We should update our documentation to say that, too.

You can disable istio sidecar injection by running: yq -i '.spec.paddleReplicaSpecs.Worker.template.metadata.annotations."sidecar.istio.io/inject" = "false"' simple-cpu.yaml where simple-cpu.yaml is the PaddleJob definition This should then succeed in the user namespace.

kimwnasptd commented 1 year ago

After discussing with @NohaIhab we decided to submit a PR to the upstream docs to expose this detail. Noha found that this is already exposed for TFJobs, so we'll need to make sure this is exposed for PaddlePaddle as well https://www.kubeflow.org/docs/components/training/tftraining/

Ideally we'd like upstream to support running Training Jobs and Experiments alongside Istio https://github.com/kubeflow/training-operator/issues/1681 https://github.com/kubeflow/katib/issues/1638

kimwnasptd commented 1 year ago

Again, the issue is that upstream is not working with Istio sidecars. The above example mentioned in the issue was supposed to be run in the kubeflow namespace, and without a sidecar.

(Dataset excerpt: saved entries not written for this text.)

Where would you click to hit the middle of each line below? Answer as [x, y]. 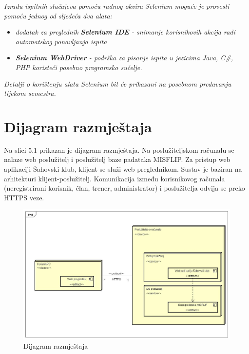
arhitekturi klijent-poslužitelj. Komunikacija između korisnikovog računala [115, 178]
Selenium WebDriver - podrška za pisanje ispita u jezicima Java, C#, [124, 58]
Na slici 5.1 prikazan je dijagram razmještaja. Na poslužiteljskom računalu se [119, 150]
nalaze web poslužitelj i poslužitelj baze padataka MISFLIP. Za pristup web [117, 159]
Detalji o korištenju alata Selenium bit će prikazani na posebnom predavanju [118, 83]
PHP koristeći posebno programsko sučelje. [79, 67]
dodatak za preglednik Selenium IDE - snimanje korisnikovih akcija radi [125, 32]
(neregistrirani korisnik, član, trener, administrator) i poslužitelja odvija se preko [124, 188]
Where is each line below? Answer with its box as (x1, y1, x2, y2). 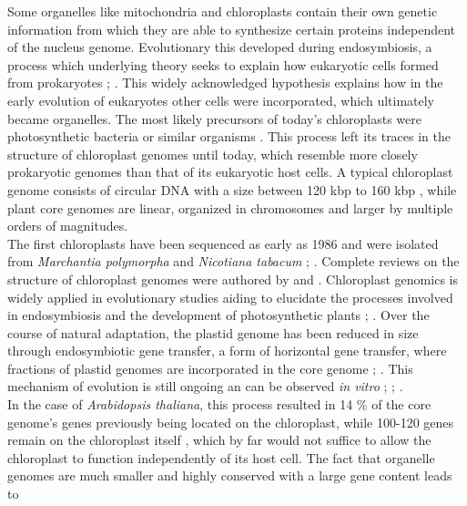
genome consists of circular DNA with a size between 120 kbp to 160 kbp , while (7, 180, 457, 199)
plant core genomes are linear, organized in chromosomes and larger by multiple (7, 198, 453, 217)
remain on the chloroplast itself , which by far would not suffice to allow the (7, 430, 431, 449)
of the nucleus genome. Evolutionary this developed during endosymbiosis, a (7, 37, 432, 57)
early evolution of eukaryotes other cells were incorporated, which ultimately (7, 90, 434, 109)
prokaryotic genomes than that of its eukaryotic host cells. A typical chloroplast (7, 162, 453, 181)
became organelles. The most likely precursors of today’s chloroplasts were (7, 108, 421, 128)
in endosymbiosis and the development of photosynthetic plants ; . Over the (7, 305, 430, 325)
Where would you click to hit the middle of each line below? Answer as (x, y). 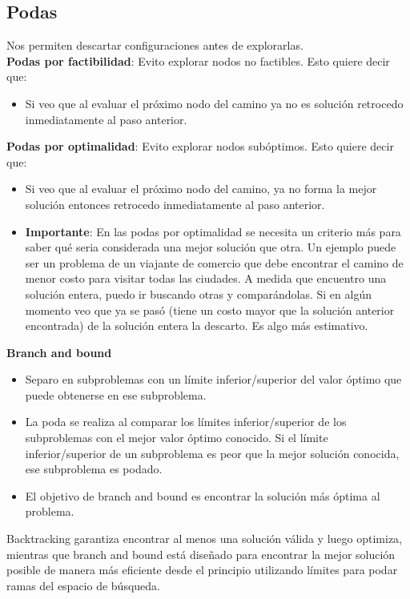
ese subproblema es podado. (94, 469)
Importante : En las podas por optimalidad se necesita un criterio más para (213, 231)
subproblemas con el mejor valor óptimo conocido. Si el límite (177, 438)
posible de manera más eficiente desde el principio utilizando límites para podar (202, 570)
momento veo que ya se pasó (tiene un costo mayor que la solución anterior (210, 310)
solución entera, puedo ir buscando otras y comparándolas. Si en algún (198, 293)
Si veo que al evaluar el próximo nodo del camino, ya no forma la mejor (201, 189)
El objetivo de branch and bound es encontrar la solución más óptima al (203, 495)
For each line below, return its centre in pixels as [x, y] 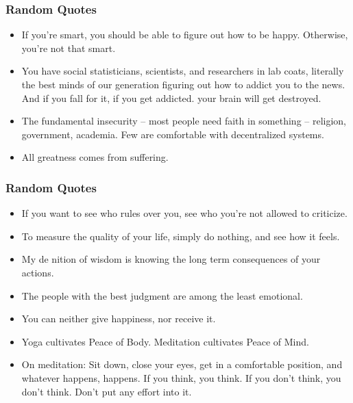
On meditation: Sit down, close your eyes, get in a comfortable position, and [182, 364]
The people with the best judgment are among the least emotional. [162, 295]
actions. [38, 272]
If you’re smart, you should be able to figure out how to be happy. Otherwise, [185, 35]
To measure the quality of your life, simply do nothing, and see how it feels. [181, 236]
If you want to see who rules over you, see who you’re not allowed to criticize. [184, 213]
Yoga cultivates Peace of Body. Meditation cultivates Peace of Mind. [165, 341]
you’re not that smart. [69, 48]

NohaIhab commented 1 year ago

To move forward, we will do the effort to include how to deploy PaddlePaddle and other jobs in non-kubeflow namespace. Removing the bug label and marking it as a docs issue.

ColmBhandal commented 11 months ago

Discussed this with Noha. It is expected behaviour of upstream Kubeflow to require disabling sidecar injection for any training operator jobs. This is documented in TensorFlow, but not in PaddlePaddle.

Therefore, this is a documentation issue with upstream Kubeflow.

We currently don't have any CKF docs on training operator (or PaddlePaddle). If we did, we'd need to document this (as we do in Katib)

So the only action to take for now is submit a PR to upstream docs.